═════ Input for this task
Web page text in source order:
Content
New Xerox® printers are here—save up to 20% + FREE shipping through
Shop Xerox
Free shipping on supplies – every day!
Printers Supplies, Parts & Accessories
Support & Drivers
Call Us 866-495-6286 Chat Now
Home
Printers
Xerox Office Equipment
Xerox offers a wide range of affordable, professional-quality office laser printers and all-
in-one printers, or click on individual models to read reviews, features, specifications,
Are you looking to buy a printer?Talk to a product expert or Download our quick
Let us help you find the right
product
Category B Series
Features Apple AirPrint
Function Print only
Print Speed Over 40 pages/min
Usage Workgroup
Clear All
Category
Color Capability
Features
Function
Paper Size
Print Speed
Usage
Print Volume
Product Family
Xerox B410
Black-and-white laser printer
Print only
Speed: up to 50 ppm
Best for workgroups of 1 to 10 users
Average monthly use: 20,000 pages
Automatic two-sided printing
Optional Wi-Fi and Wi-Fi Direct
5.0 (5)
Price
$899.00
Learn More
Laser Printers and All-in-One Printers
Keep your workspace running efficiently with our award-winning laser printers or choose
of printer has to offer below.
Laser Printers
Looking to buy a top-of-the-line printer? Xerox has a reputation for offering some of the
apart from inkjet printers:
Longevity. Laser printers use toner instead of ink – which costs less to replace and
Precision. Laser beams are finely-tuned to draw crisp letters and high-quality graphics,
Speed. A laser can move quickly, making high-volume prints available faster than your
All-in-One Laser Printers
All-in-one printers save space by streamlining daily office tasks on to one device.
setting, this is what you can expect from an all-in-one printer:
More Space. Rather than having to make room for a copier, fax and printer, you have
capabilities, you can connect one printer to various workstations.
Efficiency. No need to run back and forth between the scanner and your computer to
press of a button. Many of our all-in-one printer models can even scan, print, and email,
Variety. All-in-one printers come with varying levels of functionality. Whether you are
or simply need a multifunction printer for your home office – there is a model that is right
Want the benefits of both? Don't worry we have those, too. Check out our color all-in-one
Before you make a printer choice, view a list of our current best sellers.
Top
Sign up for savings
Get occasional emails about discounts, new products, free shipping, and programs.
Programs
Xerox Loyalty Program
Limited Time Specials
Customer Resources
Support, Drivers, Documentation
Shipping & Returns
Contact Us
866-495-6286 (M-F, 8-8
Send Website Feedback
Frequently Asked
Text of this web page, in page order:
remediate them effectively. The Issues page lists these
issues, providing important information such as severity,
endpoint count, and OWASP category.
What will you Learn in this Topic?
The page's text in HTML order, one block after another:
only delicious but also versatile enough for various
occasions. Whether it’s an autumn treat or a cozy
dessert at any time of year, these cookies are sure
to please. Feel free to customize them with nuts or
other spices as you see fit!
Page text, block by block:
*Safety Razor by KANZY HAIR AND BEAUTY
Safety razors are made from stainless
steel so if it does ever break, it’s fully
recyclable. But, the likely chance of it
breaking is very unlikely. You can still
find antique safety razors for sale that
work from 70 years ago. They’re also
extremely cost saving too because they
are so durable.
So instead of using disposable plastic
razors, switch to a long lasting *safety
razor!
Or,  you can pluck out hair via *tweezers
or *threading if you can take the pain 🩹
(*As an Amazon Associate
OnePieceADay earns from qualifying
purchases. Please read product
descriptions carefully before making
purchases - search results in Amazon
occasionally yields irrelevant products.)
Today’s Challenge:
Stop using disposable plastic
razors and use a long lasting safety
══════════
The answer is the records above restated word for word from their opening line through the line that holds "Color Capability", both included, and nothing else.

Task output>
Web page text in source order:
Content
New Xerox® printers are here—save up to 20% + FREE shipping through
Shop Xerox
Free shipping on supplies – every day!
Printers Supplies, Parts & Accessories
Support & Drivers
Call Us 866-495-6286 Chat Now
Home
Printers
Xerox Office Equipment
Xerox offers a wide range of affordable, professional-quality office laser printers and all-
in-one printers, or click on individual models to read reviews, features, specifications,
Are you looking to buy a printer?Talk to a product expert or Download our quick
Let us help you find the right
product
Category B Series
Features Apple AirPrint
Function Print only
Print Speed Over 40 pages/min
Usage Workgroup
Clear All
Category
Color Capability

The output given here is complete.